Georgia's Prime Minister Bidzina Ivanishvili on Tuesday expressed optimism about restoring ties with arch-foe Russia while pledging to keep up the ex-Soviet state's pro-Western course. At a press conference convened to sum up his 100 days in power since the surprise win in October parliamentary polls of his Georgian Dream coalition, Ivanishvili said: "Europe is what Georgia belongs to."
He said he hoped that "within 20 years Georgia will be a fully-fledged member of Europe." "Europe will remain our beacon and we should make our European dream come true." In terms of security and defence, "there is no alternative to Nato" membership, he added. But he also said he was "optimistic" about restoring ties with Russia, severed following the 2008 war the two neighbours fought over Georgia's breakaway provinces of South Ossetia and Abkhazia.

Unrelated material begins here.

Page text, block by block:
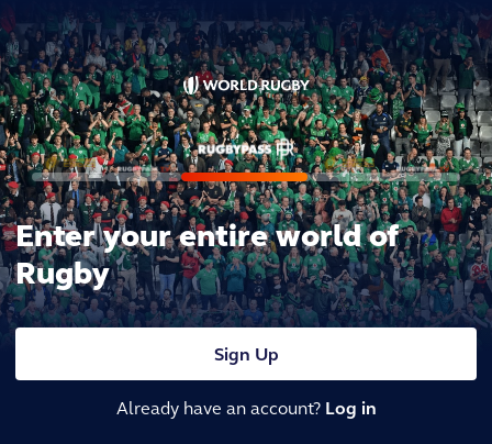
Enter your entire world of
Rugby
Sign Up
Already have an account? Log in

"I am optimistic. With careful and measured actions" ties can be restored, he said, adding that a first step would be to renew trade links. "Huge results need more time," he said. "Russians as well as Georgians want our relationships be restored," he said. Ivanishvili - a tycoon who bitterly opposes the anti-Russian rhetoric of President Mikheil Saakashvili - says he is ready to engage Moscow in direct negotiations, vowing however to continue Saakashvili's bid to join Nato and the European Union.
A darling of the West, Saakashvili has long accused Ivanishvili - who made his multi-billion fortune in Russia - of being a Russian stooge. Foreign policy debates are at the centre of a bitter confrontation in the Georgian parliament between Ivanishvili's allies and Saakashvili's fervently pro-Western opposition United National Movement party. Saakashvili's supporters have accused Ivanishvili of threatening Georgia's path towards European and Euro-Atlantic integration and have recently demanded that its pro-Western orientation be cemented in the country's constitution.
Highlighting his uneasy cohabitation with Saakashvili, Ivanishvili attacked his political foe again during the press conference. "The epoch of Saakashvili's lies is over," he said. "They draw apocalyptic pictures, as if something catastrophic is happening in Georgia. They are in panic because they have to answer annoying legal questions," Ivanishvili said.
Dozens of former officials from Saakashvili's government have been arrested during the last three months over alleged wrongdoing, prompting warnings from top European diplomats against selective justice and political persecution of opponents. Ivanishvili's remarks on Russia came just a day after Georgian officials held talks in Moscow to agree a mechanism on lifting the Russian trade embargo on Georgian wine and mineral water.
Russia's consumer watchdog chief Gennady Onishchenko said in Moscow that imports of Georgian wines - highly prized in the former Soviet Union - could resume in the spring if all the conditions are met. Ivanishvili said the reopening of the Russian market to Georgian goods would help kick-start Georgia's struggling agricultural sector.